Data to process:
·····
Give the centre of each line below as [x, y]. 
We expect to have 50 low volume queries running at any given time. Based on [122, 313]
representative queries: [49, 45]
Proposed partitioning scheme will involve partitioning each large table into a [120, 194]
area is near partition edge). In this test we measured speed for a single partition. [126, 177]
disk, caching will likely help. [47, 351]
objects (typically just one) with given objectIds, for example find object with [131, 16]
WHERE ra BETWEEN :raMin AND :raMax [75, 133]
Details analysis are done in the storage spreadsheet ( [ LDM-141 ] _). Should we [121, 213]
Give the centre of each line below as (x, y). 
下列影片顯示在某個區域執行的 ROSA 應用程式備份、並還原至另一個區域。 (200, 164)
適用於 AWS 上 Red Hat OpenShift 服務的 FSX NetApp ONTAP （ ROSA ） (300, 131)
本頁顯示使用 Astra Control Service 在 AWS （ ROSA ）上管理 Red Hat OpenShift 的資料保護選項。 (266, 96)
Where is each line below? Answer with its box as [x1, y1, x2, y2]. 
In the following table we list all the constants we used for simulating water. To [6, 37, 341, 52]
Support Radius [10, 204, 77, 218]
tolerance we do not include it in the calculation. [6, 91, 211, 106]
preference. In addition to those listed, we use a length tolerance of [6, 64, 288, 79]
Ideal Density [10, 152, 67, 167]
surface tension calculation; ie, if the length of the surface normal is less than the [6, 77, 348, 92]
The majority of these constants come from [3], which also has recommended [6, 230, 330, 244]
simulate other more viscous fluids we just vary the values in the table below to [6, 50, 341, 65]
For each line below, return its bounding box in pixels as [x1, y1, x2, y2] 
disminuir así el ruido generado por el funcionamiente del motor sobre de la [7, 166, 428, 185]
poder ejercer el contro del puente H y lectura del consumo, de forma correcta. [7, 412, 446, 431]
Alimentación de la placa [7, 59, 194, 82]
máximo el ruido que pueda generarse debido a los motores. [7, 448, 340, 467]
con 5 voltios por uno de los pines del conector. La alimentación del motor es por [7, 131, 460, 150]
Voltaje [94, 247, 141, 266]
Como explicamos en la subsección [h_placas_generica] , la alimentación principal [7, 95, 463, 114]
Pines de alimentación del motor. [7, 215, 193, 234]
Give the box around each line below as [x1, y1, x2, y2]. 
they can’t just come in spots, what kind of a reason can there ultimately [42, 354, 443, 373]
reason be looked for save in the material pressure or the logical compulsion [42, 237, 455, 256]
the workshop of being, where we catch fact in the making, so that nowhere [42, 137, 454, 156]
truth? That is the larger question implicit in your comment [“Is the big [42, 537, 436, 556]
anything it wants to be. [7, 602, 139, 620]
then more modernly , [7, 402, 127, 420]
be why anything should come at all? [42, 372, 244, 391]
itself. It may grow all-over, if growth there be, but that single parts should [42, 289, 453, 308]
·····
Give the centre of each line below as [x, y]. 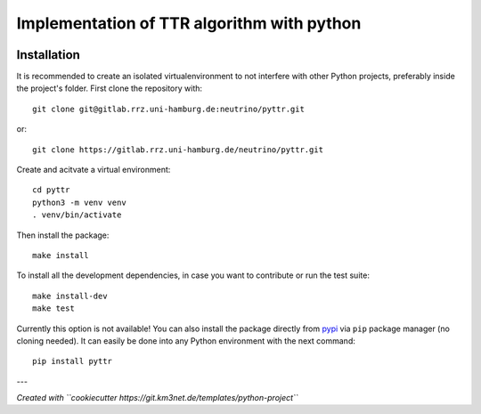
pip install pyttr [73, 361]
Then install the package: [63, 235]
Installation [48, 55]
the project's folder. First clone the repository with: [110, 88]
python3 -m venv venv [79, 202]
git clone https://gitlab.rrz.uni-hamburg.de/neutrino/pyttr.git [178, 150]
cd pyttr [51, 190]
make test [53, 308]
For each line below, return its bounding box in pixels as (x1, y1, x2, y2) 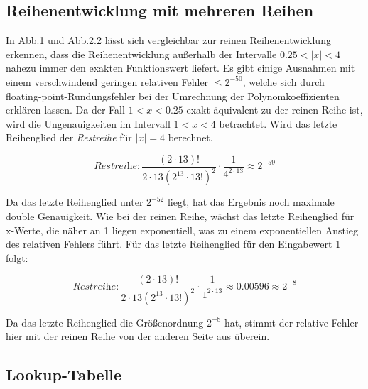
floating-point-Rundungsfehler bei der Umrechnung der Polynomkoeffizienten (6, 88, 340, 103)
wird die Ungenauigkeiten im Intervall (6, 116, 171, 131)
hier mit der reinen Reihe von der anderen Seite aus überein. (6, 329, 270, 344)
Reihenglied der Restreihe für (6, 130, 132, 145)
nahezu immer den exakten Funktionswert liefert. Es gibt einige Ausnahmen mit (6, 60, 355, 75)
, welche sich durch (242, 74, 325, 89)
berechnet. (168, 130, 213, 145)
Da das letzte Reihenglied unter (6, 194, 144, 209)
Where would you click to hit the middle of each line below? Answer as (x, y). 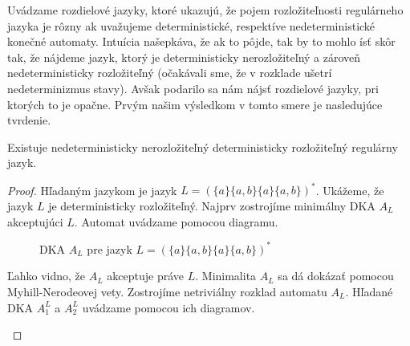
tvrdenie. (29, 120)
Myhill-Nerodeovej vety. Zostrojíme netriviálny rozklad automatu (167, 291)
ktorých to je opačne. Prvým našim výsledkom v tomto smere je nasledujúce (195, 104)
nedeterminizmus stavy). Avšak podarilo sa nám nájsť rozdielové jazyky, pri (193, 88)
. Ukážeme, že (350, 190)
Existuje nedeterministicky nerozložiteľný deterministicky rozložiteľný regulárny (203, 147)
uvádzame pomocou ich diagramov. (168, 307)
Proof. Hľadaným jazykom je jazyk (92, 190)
·····
Copy only these lines from the records above, exactly: the one with "nahezu immer den", the one with "Proof. Hľadaným jazykom je jazyk (92, 190)", and those between. Skip the pictures.

nahezu immer den exakten Funktionswert liefert. Es gibt einige Ausnahmen mit (6, 60, 355, 75)
, welche sich durch (242, 74, 325, 89)
berechnet. (168, 130, 213, 145)
Da das letzte Reihenglied unter (6, 194, 144, 209)
Where would you click to hit the middle of each line below? Answer as (x, y). 
tvrdenie. (29, 120)
Myhill-Nerodeovej vety. Zostrojíme netriviálny rozklad automatu (167, 291)
ktorých to je opačne. Prvým našim výsledkom v tomto smere je nasledujúce (195, 104)
nedeterminizmus stavy). Avšak podarilo sa nám nájsť rozdielové jazyky, pri (193, 88)
. Ukážeme, že (350, 190)
Existuje nedeterministicky nerozložiteľný deterministicky rozložiteľný regulárny (203, 147)
uvádzame pomocou ich diagramov. (168, 307)
Proof. Hľadaným jazykom je jazyk (92, 190)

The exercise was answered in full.